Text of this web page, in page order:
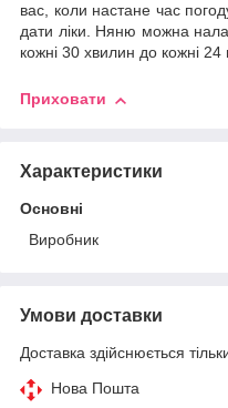
вас, коли настане час
дати ліки. Няню можна
кожні 30 хвилин до кожні 24
Приховати
Характеристики
Основні
Виробник
Умови доставки
Доставка здійснюється
Нова Пошта
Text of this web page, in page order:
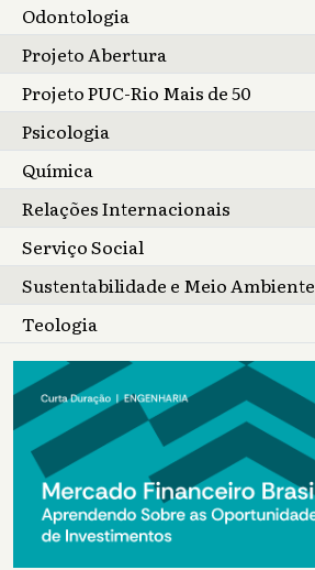
Odontologia
Projeto Abertura
Projeto PUC-Rio Mais de 50
Psicologia
Química
Relações Internacionais
Serviço Social
Sustentabilidade e Meio Ambiente
Teologia
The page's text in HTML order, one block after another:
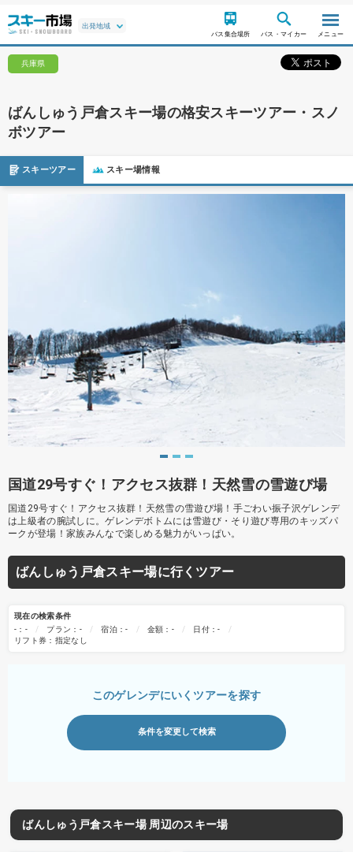
バス集合場所 バス・マイカー メニュー
兵庫県
ばんしゅう戸倉スキー場の格安スキーツアー・スノ
ボツアー
スキーツアー スキー場情報
国道29号すぐ！アクセス抜群！天然雪の雪遊び場
国道29号すぐ！アクセス抜群！天然雪の雪遊び場！手ごわい振子沢ゲレンデ
は上級者の腕試しに。ゲレンデボトムには雪遊び・そり遊び専用のキッズパ
ークが登場！家族みんなで楽しめる魅力がいっぱい。
ばんしゅう戸倉スキー場に行くツアー
現在の検索条件
-：-
プラン：- 宿泊：- 金額：-
日付：-
リフト券：指定なし
このゲレンデにいくツアーを探す
条件を変更して検索
ばんしゅう戸倉スキー場 周辺のスキー場
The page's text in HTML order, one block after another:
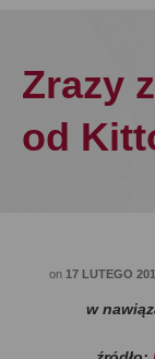
Zrazy
od
on 17 LUTEGO
w
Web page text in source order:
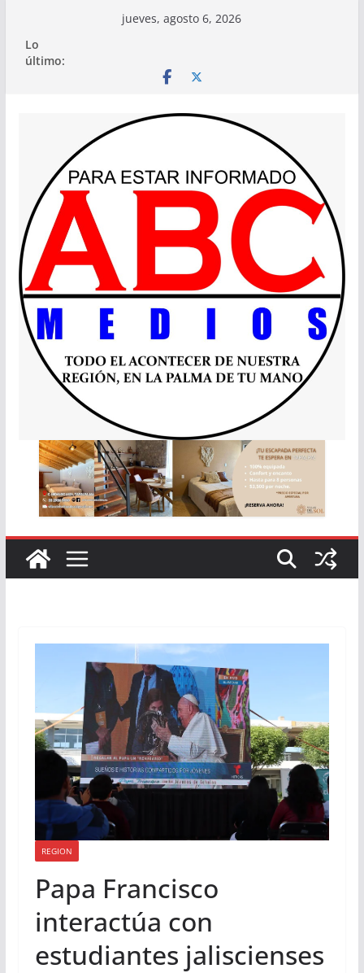
contenido
jueves, agosto 6, 2026
Lo
último:
REGION
Papa Francisco
interactúa con
estudiantes jaliscienses
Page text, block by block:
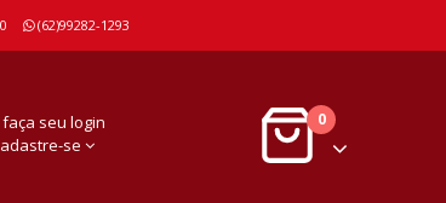
(62)99282-1293
seu login
se
0
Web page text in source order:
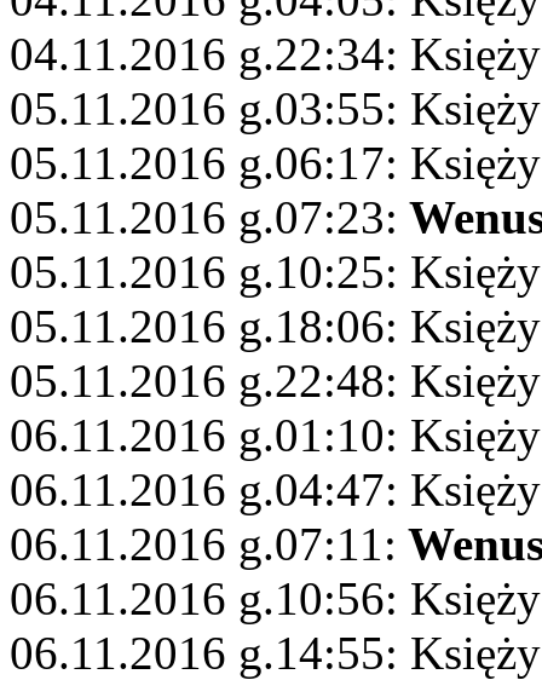
04.11.2016 g.22:34:
05.11.2016 g.03:55:
05.11.2016 g.06:17:
05.11.2016 g.07:23:
05.11.2016 g.10:25:
05.11.2016 g.18:06:
05.11.2016 g.22:48:
06.11.2016 g.01:10:
06.11.2016 g.04:47:
06.11.2016 g.07:11:
06.11.2016 g.10:56:
06.11.2016 g.14:55:
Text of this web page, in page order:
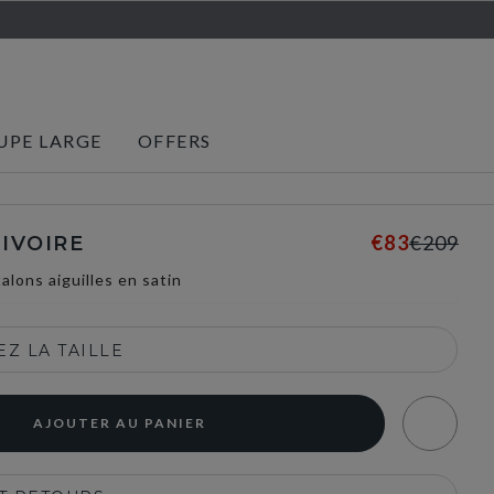
LARGE OFFERS
aiguilles en satin
€83€209
LA TAILLE
AJOUTER AU PANIER
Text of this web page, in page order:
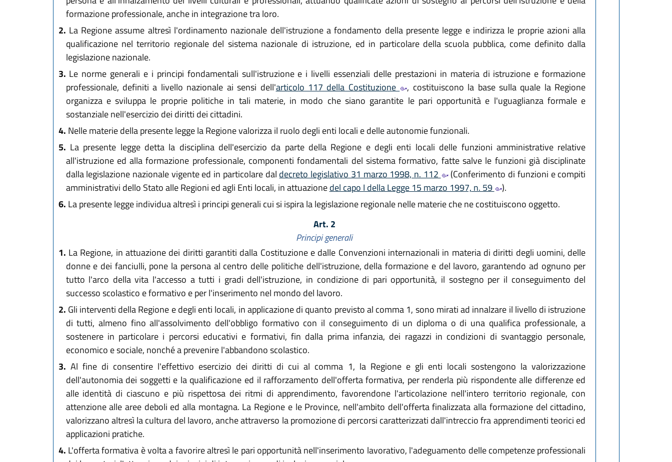
formazione professionale, anche in integrazione tra loro.
2. La Regione assume altresì l'ordinamento nazionale dell'istruzione a fondamento della presente legge e indirizza le proprie azioni alla
qualificazione nel territorio regionale del sistema nazionale di istruzione, ed in particolare della scuola pubblica, come definito dalla
legislazione nazionale.
3. Le norme generali e i principi fondamentali sull'istruzione e i livelli essenziali delle prestazioni in materia di istruzione e formazione
professionale, definiti a livello nazionale ai sensi dell'articolo 117 della Costituzione
, costituiscono la base sulla quale la Regione
organizza e sviluppa le proprie politiche in tali materie, in modo che siano garantite le pari opportunità e l'uguaglianza formale e
sostanziale nell'esercizio dei diritti dei cittadini.
4. Nelle materie della presente legge la Regione valorizza il ruolo degli enti locali e delle autonomie funzionali.
5. La presente legge detta la disciplina dell'esercizio da parte della Regione e degli enti locali delle funzioni amministrative relative
all'istruzione ed alla formazione professionale, componenti fondamentali del sistema formativo, fatte salve le funzioni già disciplinate
dalla legislazione nazionale vigente ed in particolare dal decreto legislativo 31 marzo 1998, n. 112
(Conferimento di funzioni e compiti
amministrativi dello Stato alle Regioni ed agli Enti locali, in attuazionedel capo I della Legge 15 marzo 1997, n. 59
).
6. La presente legge individua altresì i principi generali cui si ispira la legislazione regionale nelle materie che ne costituiscono oggetto.
Art. 2
Principi generali
1. La Regione, in attuazione dei diritti garantiti dalla Costituzione e dalle Convenzioni internazionali in materia di diritti degli uomini, delle
donne e dei fanciulli, pone la persona al centro delle politiche dell'istruzione, della formazione e del lavoro, garantendo ad ognuno per
tutto l'arco della vita l'accesso a tutti i gradi dell'istruzione, in condizione di pari opportunità, il sostegno per il conseguimento del
successo scolastico e formativo e per l'inserimento nel mondo del lavoro.
2. Gli interventi della Regione e degli enti locali, in applicazione di quanto previsto al comma 1, sono mirati ad innalzare il livello di istruzione
di tutti, almeno fino all'assolvimento dell'obbligo formativo con il conseguimento di un diploma o di una qualifica professionale, a
sostenere in particolare i percorsi educativi e formativi, fin dalla prima infanzia, dei ragazzi in condizioni di svantaggio personale,
economico e sociale, nonché a prevenire l'abbandono scolastico.
3. Al fine di consentire l'effettivo esercizio dei diritti di cui al comma 1, la Regione e gli enti locali sostengono la valorizzazione
dell'autonomia dei soggetti e la qualificazione ed il rafforzamento dell'offerta formativa, per renderla più rispondente alle differenze ed
alle identità di ciascuno e più rispettosa dei ritmi di apprendimento, favorendone l'articolazione nell'intero territorio regionale, con
attenzione alle aree deboli ed alla montagna. La Regione e le Province, nell'ambito dell'offerta finalizzata alla formazione del cittadino,
valorizzano altresì la cultura del lavoro, anche attraverso la promozione di percorsi caratterizzati dall'intreccio fra apprendimenti teorici ed
applicazioni pratiche.
4. L'offerta formativa è volta a favorire altresì le pari opportunità nell'inserimento lavorativo, l'adeguamento delle competenze professionali
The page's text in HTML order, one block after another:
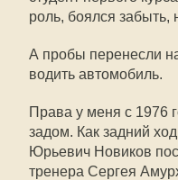
роль, боялся забыть,
А пробы перенесли
водить автомобиль.
Права у меня с 1976
задом. Как задний
Юрьевич Новиков
тренера Сергея
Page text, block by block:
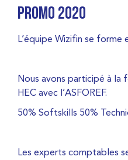
PROMO 2020
L’équipe Wizifin se forme
Nous avons participé à la
HEC avec l’ASFOREF.
50% Softskills 50%
Les experts comptables
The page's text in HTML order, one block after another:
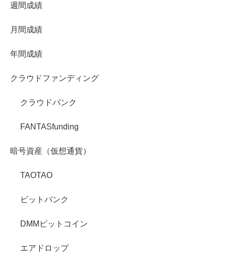
週間成績
月間成績
年間成績
クラウドファンディング
クラウドバンク
FANTASfunding
暗号資産（仮想通貨）
TAOTAO
ビットバンク
DMMビットコイン
エアドロップ

+--

▸ **TASK DIRECTIONS**
From the material above, determine how many lines hold the string "altresì"; give the number without comment.

▸ **WRITTEN REPLY**
4